The lecture expands on the theme of forbearance within family life. “A hundred forbearances” does not literally mean only one hundred acts of patience; it means enduring humiliation, pressure, and friction without immediately exploding.

The story of Zhang Gongyi is used to illustrate this. When Emperor Gaozong heard that nine generations of the Zhang family lived together without splitting apart, he asked how such harmony was possible. Zhang Gongyi simply wrote the character *ren*—“forbearance” or “endurance”—again and again. That, the lecturer says, was the whole secret.

He then contrasts this with violent toughness. A person may seem fierce and unbeatable for a time, but brute force does not last. He tells local stories about gangsters and bullies whose apparent strength came to a bad end. The moral is plain: ferocity is temporary; softness and restraint endure.

Here the speaker gives two formal notes. The first is the familiar image: the tongue remains because it is soft, while the teeth perish early because they are hard. The second cites Chapter 76 of the *Dao De Jing*: when living, people and plants are soft and tender; when dead, they become stiff and brittle. Therefore softness belongs to life, and hardness belongs to death.

He explains this with ordinary observations. A living body is pliant; a corpse becomes rigid. A living branch bends; a dead branch snaps. From this, one can see that softness and weakness are signs of vitality, while rigidity signals decay.

But he makes an important clarification: Laozi is not praising physical weakness as such. This teaching concerns the *state of mind*. A person may be physically strong and still be inwardly coarse and defeated; another may appear mild yet possess true spiritual power. The real meaning is that a gentle, yielding mind can overcome harshness and force.

So, he says, “the soft overcomes the hard” and “the weak overcomes the strong” are universal principles, not cynical tricks or secret tactics.

The lecture then turns to the line about the fish not leaving the deep waters. Drawing on the *Laozi yishu*, the speaker says Laozi is teaching people how not to be deceived.

A fish is safe when it stays deep below the surface. Once it rises toward the bait, it is easily caught. Human beings are the same.

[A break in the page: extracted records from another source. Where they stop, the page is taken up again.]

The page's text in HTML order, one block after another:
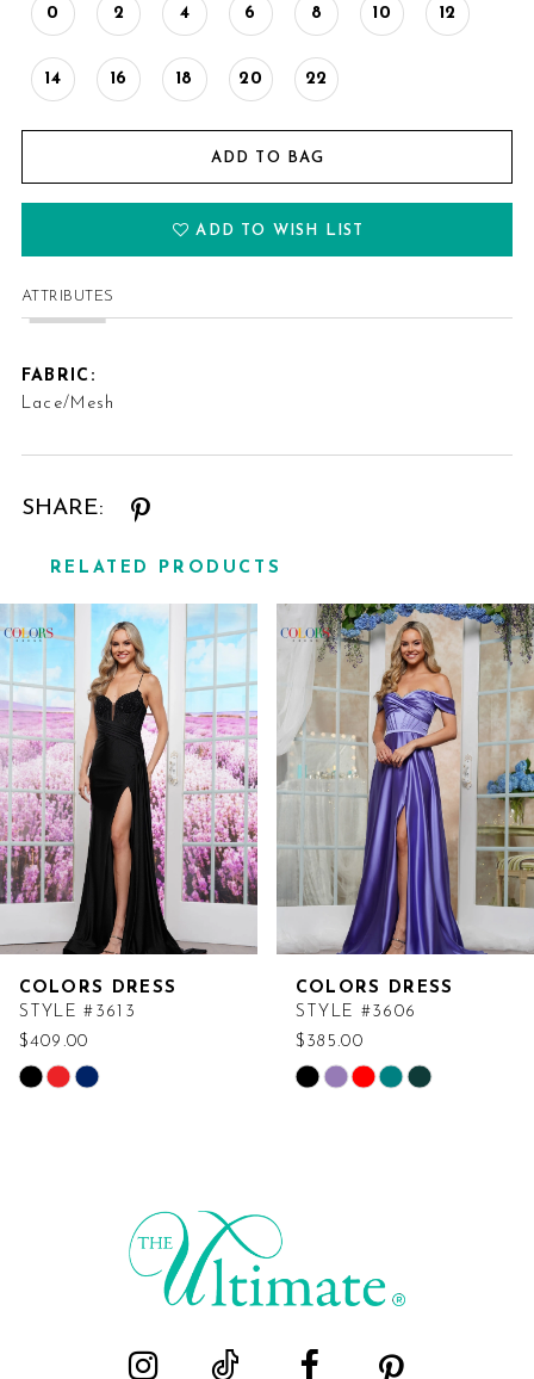
0 2 4 6 8 10 12
14 16 18 20 22
ADD TO BAG
ADD TO WISH LIST
ATTRIBUTES
FABRIC:
Lace/Mesh
SHARE:
RELATED PRODUCTS
Related
Carousel
Skip
end
COLORS DRESS
STYLE #3613
$409.00
Skip
COLORS DRESS
STYLE #3606
$385.00
Skip

If one remains inwardly steady, does not chase petty advantage, and does not let the mind become restless and greedy, one stays out of danger. But once greed rises, one becomes easy to manipulate.

Lü Chunyang’s explanation is summarized in the same spirit: why does a fish leave the deep? Because it is tempted by food. Why do people leave the Dao? Because they are tempted by profit and craving.

The speaker then launches into many oral examples of fraud—prize scams, false promotions, fake bargains, and everyday tricks. These stories are repetitive and OCR-damaged, but the message is clear: people are cheated because they are greedy for easy gain. If there were no greed, the deception would not work.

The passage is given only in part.